Now, let's move on to your question. We are given that sin(theta) = x, where -pi/2 ≤ theta ≤ pi/2. We need to find sin(2theta) and cos(2theta) in terms of x.
To solve this, we'll use the following trigonometric identities:
1) sin(2theta) = 2sin(theta)cos(theta)
2) cos(2theta) = cos^2(theta) - sin^2(theta)

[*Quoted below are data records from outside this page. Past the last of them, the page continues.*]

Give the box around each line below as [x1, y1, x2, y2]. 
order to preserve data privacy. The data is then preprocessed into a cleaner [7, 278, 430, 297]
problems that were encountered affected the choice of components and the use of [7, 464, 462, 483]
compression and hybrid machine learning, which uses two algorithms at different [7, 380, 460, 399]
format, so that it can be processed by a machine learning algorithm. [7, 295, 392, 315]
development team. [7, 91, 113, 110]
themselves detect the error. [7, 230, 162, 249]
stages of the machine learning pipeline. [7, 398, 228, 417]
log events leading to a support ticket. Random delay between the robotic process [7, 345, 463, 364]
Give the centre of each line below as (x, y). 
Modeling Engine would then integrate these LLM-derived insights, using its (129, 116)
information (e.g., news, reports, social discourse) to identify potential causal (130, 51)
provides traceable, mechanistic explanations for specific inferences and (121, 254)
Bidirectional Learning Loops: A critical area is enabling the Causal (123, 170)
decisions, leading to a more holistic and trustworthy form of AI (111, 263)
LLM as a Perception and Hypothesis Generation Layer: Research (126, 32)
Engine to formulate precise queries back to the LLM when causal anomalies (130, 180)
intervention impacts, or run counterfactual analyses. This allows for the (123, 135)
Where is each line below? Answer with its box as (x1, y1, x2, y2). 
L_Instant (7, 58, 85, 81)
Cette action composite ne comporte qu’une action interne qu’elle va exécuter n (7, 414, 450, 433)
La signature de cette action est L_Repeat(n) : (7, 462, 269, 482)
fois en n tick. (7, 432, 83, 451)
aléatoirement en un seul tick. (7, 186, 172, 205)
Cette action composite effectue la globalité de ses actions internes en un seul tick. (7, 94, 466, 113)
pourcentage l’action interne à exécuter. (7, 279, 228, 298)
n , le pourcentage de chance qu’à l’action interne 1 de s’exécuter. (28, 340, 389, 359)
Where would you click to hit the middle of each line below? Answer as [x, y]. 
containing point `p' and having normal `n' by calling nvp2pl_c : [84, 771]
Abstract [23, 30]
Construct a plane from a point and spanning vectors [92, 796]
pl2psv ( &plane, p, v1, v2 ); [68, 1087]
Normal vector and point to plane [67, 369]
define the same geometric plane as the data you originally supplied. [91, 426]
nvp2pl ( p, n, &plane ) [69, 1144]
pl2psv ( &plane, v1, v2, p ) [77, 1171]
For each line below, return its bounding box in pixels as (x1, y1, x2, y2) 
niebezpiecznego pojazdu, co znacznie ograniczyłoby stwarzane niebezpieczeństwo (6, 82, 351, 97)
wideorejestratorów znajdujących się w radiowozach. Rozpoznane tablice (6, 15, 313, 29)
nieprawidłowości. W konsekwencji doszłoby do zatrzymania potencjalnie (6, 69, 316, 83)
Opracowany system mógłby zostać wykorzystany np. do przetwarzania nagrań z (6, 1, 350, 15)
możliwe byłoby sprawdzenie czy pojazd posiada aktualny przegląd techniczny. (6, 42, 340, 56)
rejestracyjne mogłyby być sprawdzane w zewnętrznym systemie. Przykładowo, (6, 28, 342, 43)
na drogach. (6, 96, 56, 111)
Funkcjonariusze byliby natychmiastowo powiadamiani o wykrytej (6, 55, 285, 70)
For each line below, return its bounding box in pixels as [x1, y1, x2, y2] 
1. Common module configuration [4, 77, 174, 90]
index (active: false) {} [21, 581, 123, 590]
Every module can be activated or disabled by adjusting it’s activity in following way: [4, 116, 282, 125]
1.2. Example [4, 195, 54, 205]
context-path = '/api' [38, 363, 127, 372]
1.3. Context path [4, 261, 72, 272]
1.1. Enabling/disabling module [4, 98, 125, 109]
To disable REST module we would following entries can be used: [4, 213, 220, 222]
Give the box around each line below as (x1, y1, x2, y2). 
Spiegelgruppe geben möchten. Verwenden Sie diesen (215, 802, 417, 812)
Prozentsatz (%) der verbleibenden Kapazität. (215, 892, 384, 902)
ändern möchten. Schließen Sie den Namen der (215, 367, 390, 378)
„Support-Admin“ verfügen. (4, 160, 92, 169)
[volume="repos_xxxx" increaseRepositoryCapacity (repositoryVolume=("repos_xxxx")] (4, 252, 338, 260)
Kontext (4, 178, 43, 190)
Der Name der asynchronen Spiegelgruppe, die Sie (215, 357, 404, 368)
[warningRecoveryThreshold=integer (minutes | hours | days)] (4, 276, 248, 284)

First, let's find cos(theta). We know that sin^2(theta) + cos^2(theta) = 1 (from the Pythagorean identity). Since we are given sin(theta) = x, we can substitute it into the equation:
x^2 + cos^2(theta) = 1
Rearranging the equation, we have:
cos^2(theta) = 1 - x^2
Taking the square root of both sides, we get:
cos(theta) = ±√(1 - x^2)
But since -π/2 ≤ theta ≤ π/2, we know that cos(theta) is positive in this range. Therefore:
cos(theta) = √(1 - x^2)
Now we can substitute sin(theta) and cos(theta) into the trigonometric identities to find sin(2theta) and cos(2theta):
1) sin(2theta) = 2sin(theta)cos(theta)
Substituting sin(theta) = x and cos(theta) = √(1 - x^2), we get:
sin(2theta) = 2x√(1 - x^2)
2) cos(2theta) = cos^2(theta) - sin^2(theta)
Substituting sin(theta) = x and cos(theta) = √(1 - x^2), we get:
cos(2theta) = (1 - x^2) - x^2
Simplifying:
cos(2theta) = 1 - 2x^2
So, sin(2theta) = 2x√(1 - x^2) and cos(2theta) = 1 - 2x^2.
I hope that helps! Let me know if you have any more questions.